▶ PROVIDED MATERIAL:

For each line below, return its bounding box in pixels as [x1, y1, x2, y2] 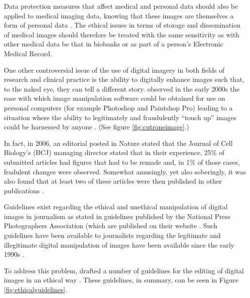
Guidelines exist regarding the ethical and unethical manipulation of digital [4, 202, 228, 212]
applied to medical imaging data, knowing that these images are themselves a [4, 10, 234, 20]
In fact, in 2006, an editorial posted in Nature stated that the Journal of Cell [4, 138, 233, 148]
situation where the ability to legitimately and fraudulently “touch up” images [4, 112, 236, 122]
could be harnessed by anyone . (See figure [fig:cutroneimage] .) [4, 122, 189, 132]
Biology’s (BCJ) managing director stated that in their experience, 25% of [4, 147, 225, 157]
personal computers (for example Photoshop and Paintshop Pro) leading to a [4, 102, 233, 112]
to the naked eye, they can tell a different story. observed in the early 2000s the [4, 83, 240, 94]

▶ WHAT TO PRODUCE:
With images left out, the data must be transcribed exactly.

▶ FINISHED TASK:
For each line below, return its bounding box in pixels as [x1, y1, x2, y2] 
Guidelines exist regarding the ethical and unethical manipulation of digital [4, 202, 228, 212]
applied to medical imaging data, knowing that these images are themselves a [4, 10, 234, 20]
In fact, in 2006, an editorial posted in Nature stated that the Journal of Cell [4, 138, 233, 148]
situation where the ability to legitimately and fraudulently “touch up” images [4, 112, 236, 122]
could be harnessed by anyone . (See figure [fig:cutroneimage] .) [4, 122, 189, 132]
Biology’s (BCJ) managing director stated that in their experience, 25% of [4, 147, 225, 157]
personal computers (for example Photoshop and Paintshop Pro) leading to a [4, 102, 233, 112]
to the naked eye, they can tell a different story. observed in the early 2000s the [4, 83, 240, 94]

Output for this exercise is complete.